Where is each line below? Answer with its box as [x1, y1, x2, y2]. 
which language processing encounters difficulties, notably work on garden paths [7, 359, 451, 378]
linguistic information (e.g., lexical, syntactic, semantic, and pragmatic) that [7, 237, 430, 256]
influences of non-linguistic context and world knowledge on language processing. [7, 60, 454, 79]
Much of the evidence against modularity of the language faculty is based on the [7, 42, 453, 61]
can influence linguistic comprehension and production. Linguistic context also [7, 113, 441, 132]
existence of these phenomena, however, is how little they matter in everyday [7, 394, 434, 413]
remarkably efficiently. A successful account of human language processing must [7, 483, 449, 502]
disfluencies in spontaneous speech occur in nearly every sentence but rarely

--- Task instructions ---
Set down the records again without altering a word.

--- Exercise answer ---
Where is each line below? Answer with its box as [x1, y1, x2, y2]. 
which language processing encounters difficulties, notably work on garden paths [7, 359, 451, 378]
linguistic information (e.g., lexical, syntactic, semantic, and pragmatic) that [7, 237, 430, 256]
influences of non-linguistic context and world knowledge on language processing. [7, 60, 454, 79]
Much of the evidence against modularity of the language faculty is based on the [7, 42, 453, 61]
can influence linguistic comprehension and production. Linguistic context also [7, 113, 441, 132]
existence of these phenomena, however, is how little they matter in everyday [7, 394, 434, 413]
remarkably efficiently. A successful account of human language processing must [7, 483, 449, 502]
disfluencies in spontaneous speech occur in nearly every sentence but rarely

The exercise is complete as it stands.